67. Завещание
Тяжело больной Чехов прежде всего нуждался в покое, только в покое, моральном и физическом, а ему пришлось проделать настолько трудное путешествие в Аксеново, что он сравнивал его с поездкой на Сахалин. У пристани Пьяный Бор они застряли на целые сутки, ночевали прямо на полу в большой крестьянской избе. Не зная точного расписания парохода находились в тревожном ожидании, и всю ночь боялись заснуть. "Это ужасно, - писал Чехов со станции Пьяный Бор, - это похоже на мое путешествие по Сибири..."
Молодые ненадолго задержались в Нижнем Новгороде, чтобы повидаться там с Горьким, который отбывал под полицейским надзором домашний арест в связи с его участием в мартовских выступлениях молодежи.
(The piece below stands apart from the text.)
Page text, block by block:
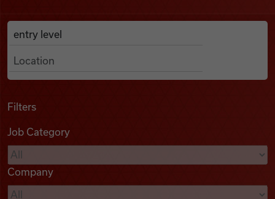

Затем они спустились вниз по Волге, свернули на Каму, потом на реку Белую и, наконец, прибыли в Аксенове, находившееся неподалеку от Уфы. Здесь они сняли две комнаты в санатории.
По приезде Чехов получил телеграмму от матери, благословившей его брак, а от Маши — ничего. Молчание сестры Чехова тревожило: наверное, она расстроена тем, что Антон скрывал от нее свои намерения до самого конца. Еще 20 мая, дза 5 дней до венчания, он послал ей загадочное письмо:
"Милая Маша, ко мне приходил Н. И. Виноградов по твоему делу... Ну-с, был я у доктора Щуровского. Он нашел притупление и слева и справа, справа большой кусок под лопаткой, и велел немедленно ехать на кумыс в Уфимскую губ<ернию>, если же кумыса я не буду переносить, то — в Швейцарию. На кумысе, скучнейшем и неудобном, придется пробыть два месяца. Уж я не знаю, что мне делать, как быть. Ехать одному скучно, жить на кумысе скучно, а вести с собой кого-нибудь было бы эгоистично и потому неприятно. Женился бы, да нет при мне документов, все в Ялте, в столе. Рука уже не болит".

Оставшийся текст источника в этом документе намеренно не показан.